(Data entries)
########################################

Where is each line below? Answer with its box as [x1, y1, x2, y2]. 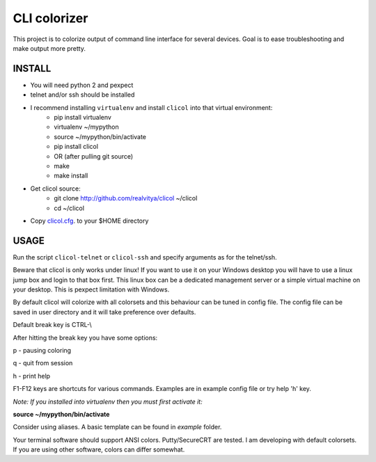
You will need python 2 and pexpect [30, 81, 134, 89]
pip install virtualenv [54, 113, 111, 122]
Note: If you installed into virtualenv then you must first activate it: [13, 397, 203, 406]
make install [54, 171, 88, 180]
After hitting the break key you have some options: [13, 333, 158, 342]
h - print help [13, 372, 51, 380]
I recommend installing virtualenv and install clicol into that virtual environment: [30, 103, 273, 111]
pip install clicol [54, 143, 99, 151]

########################################

What you need to do
Working through the records above, copy each line in which "into" is found.

Exercise response
Note: If you installed into virtualenv then you must first activate it: [13, 397, 203, 406]
I recommend installing virtualenv and install clicol into that virtual environment: [30, 103, 273, 111]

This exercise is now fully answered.